Italian non-profit recreational diver training organisation affiliated to CMAS

The Federazione Italiana Attività Subacquee (FIAS) (Italian Underwater Activities Federation) is an Italian non-profit diver training organization. It is a member of:
- CMAS (Confédération Mondiale des Activités Subaquatiques)
- EUF (European Underwater Federation)
- CIAS (Confederazione Italiana delle Attività Subacquee).

It counts in Italy 130 distinct federated clubs (34 sezioni territoriali and 96 circoli).

==History==
It was founded as ENAL-FIAS in 1968, then changed in FIAS in 1972.

==Activities==

===Courses and diver certifications===
FIAS offers internationally recognized (CMAS) diver certifications.
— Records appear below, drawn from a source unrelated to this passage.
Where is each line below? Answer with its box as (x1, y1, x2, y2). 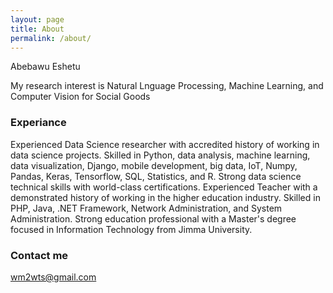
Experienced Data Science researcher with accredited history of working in (10, 138, 320, 150)
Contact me (10, 248, 69, 262)
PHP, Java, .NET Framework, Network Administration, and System (10, 202, 283, 214)
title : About (10, 24, 65, 34)
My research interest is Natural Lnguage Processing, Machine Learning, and (10, 80, 324, 92)
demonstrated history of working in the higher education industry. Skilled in (10, 191, 321, 203)
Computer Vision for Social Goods (10, 91, 151, 103)
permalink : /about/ (10, 33, 92, 43)

====Most relevant courses====
- Base - 20m, air (CMAS *)
- ARA - 30m, air (CMAS **)
- ARA Estensione - 40m, air, decompression diving (CMAS ***)
- Nitrox - Nitrox diving
- IAA 1 - 50m, air
- IAA 2 - 60m, air
- Trimix 62 - 62m, normoxic Trimix

====EUF Certification====
The FIAS obtained CEN certification from the EUF certification body in 2005 for the following scuba diver grades:
- Base certified to EN 14153-2/ISO 24801-2
- Diving Guide certified to EN 14153-3/ISO 24801-3
- Trainee Instructor certified to EN 14153-3/ISO 24801-3
- Federal Instructor certified to EN 14153-3/ISO 24801-3
The EUF register number is EUF CB 2005004.

===Other activities===
It works alongside Italian Civil Protection and actively supports environment research and protection projects like the MAC project for the coastal environmental monitoring.